# Hymer starting problems



## 130997 (Jan 31, 2010)

Hi everyone. I am after a bit of advice please.
I have a 1989 Hymer S555, this is my second year of ownership and the second time I am encountering the same problem.
After `laying up` the van last year I was unable to start it and a bad starter motor was diagnosed. I got this replaced and we went to France for the summer with no problems at all, fantastic.
I have come to start the van again only to find the glow plug light wont illuminate and the engine wont crank! The battery is fully charged, I have checked the connections and cleaned the earth to the chassis, but nothing!
The fuses all seem OK but I cant even locate the glow plug relay, let alone check it.
Before I call out the AA or an auto electrician, can anyone offer some guidance please, even where the relays are located.

Many thanks, Robin.


----------



## teifiprt (Oct 2, 2007)

I think the first thing i would do is to use jump leads from another vehicle so that you eliminate the battery as a potential problem, sometimes they show fully charged but without the guts to turn engine over.
HTH
Peter.


----------



## 130997 (Jan 31, 2010)

Thank you Peter, unfortunately I have already tried this but forgot to mention it.
Regards, Robin.


----------



## davesport (Nov 12, 2006)

> The battery is fully charged


 How do you know ?

What's the battery voltage with the

1 Engine off
2 Engine running (If you can get it running)
3 Voltage across the battery whilst cranking ?

D.


----------



## 130997 (Jan 31, 2010)

I am unable to test with a voltmeter as I dont have one. However, the voltmeter in the cabin for the leisure battery is about 14v and the reading for the starter battery is the same. I have tried jump starting, re-charged the battery and the lights illuminate brilliantly. 
The engine does not crank, the starter makes no effort to turn, click, not dull the lights!
The lack of glow plug lights is new for this year! Didn't happen before.
Otherwise a beautiful 20 year old van with less than 40,000 kilometres on the clock............ but it wont go!
Robin.


----------



## davesport (Nov 12, 2006)

Seeing as you have no voltmeter I'm going to suggest something else.

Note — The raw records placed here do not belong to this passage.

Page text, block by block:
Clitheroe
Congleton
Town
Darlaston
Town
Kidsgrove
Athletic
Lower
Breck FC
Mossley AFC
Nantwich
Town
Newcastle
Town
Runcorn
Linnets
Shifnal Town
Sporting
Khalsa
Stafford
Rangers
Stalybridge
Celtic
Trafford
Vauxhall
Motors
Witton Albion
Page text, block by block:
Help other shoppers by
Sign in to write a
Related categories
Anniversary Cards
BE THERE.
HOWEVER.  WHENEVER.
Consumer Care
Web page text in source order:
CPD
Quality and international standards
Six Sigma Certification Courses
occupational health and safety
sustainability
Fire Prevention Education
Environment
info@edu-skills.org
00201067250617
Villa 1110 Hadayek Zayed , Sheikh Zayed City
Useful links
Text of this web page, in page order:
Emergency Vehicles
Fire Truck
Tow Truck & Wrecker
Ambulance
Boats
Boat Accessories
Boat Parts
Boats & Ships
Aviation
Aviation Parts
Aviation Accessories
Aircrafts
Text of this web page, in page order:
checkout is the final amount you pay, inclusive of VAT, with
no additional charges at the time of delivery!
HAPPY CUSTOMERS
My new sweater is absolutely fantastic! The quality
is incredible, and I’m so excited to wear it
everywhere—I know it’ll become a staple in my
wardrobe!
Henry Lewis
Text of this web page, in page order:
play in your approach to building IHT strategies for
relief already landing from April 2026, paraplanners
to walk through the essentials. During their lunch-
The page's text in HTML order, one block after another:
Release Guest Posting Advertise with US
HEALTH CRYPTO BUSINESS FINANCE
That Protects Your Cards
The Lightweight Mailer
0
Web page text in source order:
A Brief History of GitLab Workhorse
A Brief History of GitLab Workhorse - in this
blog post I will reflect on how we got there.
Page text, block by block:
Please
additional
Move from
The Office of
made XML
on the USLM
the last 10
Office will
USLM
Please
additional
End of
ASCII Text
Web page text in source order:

Get your hammer out & give the starter motor a few good knocks. It might be stuck. If it's not it'll vent a bit of frustration 8O 

D.


----------



## teifiprt (Oct 2, 2007)

The other thing I can suggest is the starter solenoid. Open bonnet and try to hear it clicking on and off when someone turns the ignition key to start. The solenoid will be located close to the starter motor. If you had a voltmeter you could test whether you had a supply at the solenoid when you turn the key, if you have and no clicking noise then probably a faulty solenoid.
Peter.


----------



## 130997 (Jan 31, 2010)

I will do that tomorrow morning and report back. New starter motor last June, but as you say, vent some frustration whatever.
Robin.
P.s. Do you know where the relay for the glow plug might be hiding?


----------



## citroennut (May 16, 2005)

wouldn't worry too much at the moment about the glow plugs, if they weren't working it would still crank and eventually fire - if there was sufficient juice. the other option is to put in gear and rock backwards and forwards, i do appreciate it is heavy! but may be possible if on the level.

simon


----------



## richardjames (Feb 1, 2006)

Have you considered a worn starter ring jamming the new starter motor


----------



## 130997 (Jan 31, 2010)

Unfortunately Simon its an automatic, so no pushing.

Regarding the starter ring I will give the starter a bash tomorrow and then decide if I am brave enough to take it off and have a look or not.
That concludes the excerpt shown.